#### ABOUT THIS EXERCISE:
Only the lines below between the one holding "ms.lasthandoff : 03/07/2020 [5, 79, 62, 84]" and the one holding "any following transformation", inclusive, are to be reproduced word for word; the pictures are to be left out.

Stored items from a collection:
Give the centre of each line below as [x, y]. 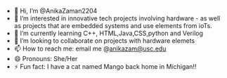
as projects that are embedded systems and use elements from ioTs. [113, 26]
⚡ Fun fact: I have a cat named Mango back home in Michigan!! [105, 66]
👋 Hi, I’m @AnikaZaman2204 [56, 11]
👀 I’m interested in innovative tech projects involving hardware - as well [117, 18]
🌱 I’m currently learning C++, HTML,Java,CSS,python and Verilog [109, 33]
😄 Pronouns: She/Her [46, 59]
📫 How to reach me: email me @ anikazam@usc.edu [90, 48]
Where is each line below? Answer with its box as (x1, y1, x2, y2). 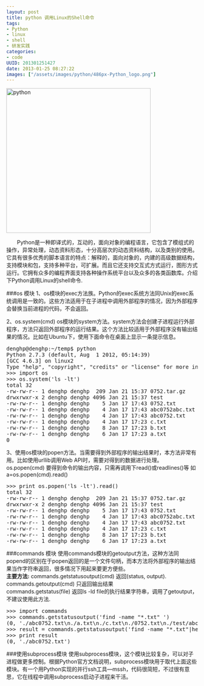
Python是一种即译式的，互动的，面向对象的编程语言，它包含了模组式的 (16, 239, 194, 246)
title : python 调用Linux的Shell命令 (6, 15, 95, 21)
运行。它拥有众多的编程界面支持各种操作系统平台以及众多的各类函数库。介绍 (6, 269, 198, 277)
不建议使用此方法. (6, 595, 51, 603)
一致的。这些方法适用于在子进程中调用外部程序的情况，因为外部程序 (27, 297, 198, 305)
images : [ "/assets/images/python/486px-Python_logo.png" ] (6, 71, 156, 77)
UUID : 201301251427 (6, 60, 56, 66)
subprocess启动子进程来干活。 (53, 673, 132, 681)
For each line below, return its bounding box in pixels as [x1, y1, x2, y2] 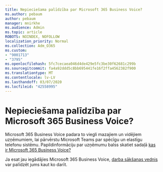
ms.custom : [5, 48, 27, 53]
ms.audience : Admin [5, 25, 45, 30]
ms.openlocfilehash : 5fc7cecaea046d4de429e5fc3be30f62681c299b [5, 61, 136, 66]
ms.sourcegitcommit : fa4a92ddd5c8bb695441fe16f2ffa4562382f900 [5, 66, 136, 71]
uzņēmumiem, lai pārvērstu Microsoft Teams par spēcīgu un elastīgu [5, 137, 143, 143]
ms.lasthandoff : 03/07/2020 [5, 79, 62, 84]
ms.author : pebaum [5, 12, 42, 17]
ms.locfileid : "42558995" [5, 84, 57, 89]
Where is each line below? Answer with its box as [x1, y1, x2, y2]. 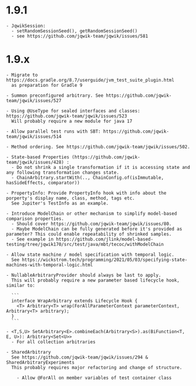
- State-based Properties [6, 154, 69, 160]
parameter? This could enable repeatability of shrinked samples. [6, 231, 172, 237]
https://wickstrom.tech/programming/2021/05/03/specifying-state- [21, 256, 188, 263]
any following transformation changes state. [6, 170, 119, 175]
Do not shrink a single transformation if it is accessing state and [16, 164, 191, 170]
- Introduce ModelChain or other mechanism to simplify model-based [6, 211, 177, 216]
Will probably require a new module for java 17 [11, 118, 133, 124]
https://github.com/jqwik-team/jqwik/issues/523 [6, 113, 127, 119]
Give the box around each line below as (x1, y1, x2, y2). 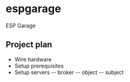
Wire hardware (14, 55, 52, 63)
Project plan (5, 39, 52, 50)
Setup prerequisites (14, 62, 64, 69)
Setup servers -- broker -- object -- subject (14, 69, 124, 76)
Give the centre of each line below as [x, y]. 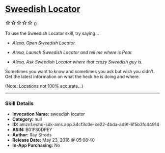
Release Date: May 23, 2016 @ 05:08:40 [53, 140]
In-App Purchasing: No [36, 145]
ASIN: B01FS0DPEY [32, 130]
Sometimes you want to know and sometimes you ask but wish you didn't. [80, 71]
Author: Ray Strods [32, 135]
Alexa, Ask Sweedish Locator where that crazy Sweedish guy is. [77, 62]
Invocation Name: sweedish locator [48, 114]
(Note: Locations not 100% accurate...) [44, 86]
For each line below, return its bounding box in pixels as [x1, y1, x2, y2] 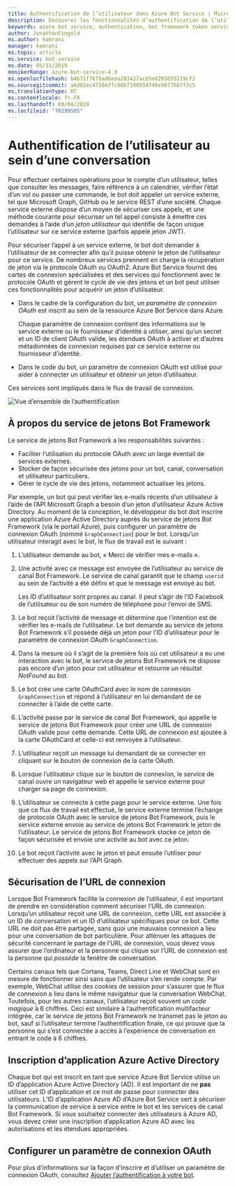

#### OUTPUT:
ms.lasthandoff : 03/07/2020 [5, 79, 62, 84]
ms.author : pebaum [5, 12, 42, 17]
ms.locfileid : "42558995" [5, 84, 57, 89]
Where is each line below? Answer with its box as [x1, y1, x2, y2]. 
- State-based Properties [6, 154, 69, 160]
parameter? This could enable repeatability of shrinked samples. [6, 231, 172, 237]
https://wickstrom.tech/programming/2021/05/03/specifying-state- [21, 256, 188, 263]
any following transformation changes state. [6, 170, 119, 175]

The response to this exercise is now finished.